Action item
From the entries below, list each line with "that".

Task inputs
§ §

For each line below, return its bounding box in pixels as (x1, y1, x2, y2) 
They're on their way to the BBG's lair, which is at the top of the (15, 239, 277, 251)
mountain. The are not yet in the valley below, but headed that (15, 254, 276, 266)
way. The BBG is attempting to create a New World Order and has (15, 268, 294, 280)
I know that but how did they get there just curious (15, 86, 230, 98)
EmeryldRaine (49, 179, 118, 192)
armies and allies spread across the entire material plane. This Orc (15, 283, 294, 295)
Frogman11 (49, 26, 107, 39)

§ §

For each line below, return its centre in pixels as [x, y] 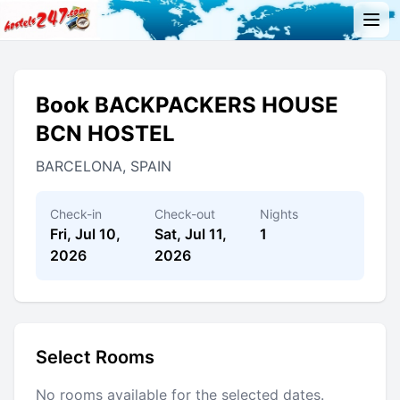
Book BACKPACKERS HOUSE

§ §

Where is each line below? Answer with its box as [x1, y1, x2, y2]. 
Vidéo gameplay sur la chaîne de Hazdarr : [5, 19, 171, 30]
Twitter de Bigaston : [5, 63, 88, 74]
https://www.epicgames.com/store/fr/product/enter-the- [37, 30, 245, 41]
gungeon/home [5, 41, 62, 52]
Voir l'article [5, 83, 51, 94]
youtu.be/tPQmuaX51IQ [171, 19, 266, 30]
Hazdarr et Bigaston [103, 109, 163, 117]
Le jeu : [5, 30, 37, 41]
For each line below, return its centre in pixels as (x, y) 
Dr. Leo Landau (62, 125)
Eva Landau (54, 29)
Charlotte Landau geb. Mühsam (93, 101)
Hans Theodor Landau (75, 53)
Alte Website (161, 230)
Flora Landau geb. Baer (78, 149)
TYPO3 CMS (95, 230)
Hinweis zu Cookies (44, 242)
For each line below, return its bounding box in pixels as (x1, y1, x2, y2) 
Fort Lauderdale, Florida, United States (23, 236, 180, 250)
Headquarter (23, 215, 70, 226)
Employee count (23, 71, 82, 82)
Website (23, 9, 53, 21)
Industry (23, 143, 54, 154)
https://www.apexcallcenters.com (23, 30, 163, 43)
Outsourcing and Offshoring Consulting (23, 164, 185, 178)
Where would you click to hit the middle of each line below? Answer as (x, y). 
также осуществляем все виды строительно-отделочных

§ §

Final answer
mountain. The are not yet in the valley below, but headed that (15, 254, 276, 266)
I know that but how did they get there just curious (15, 86, 230, 98)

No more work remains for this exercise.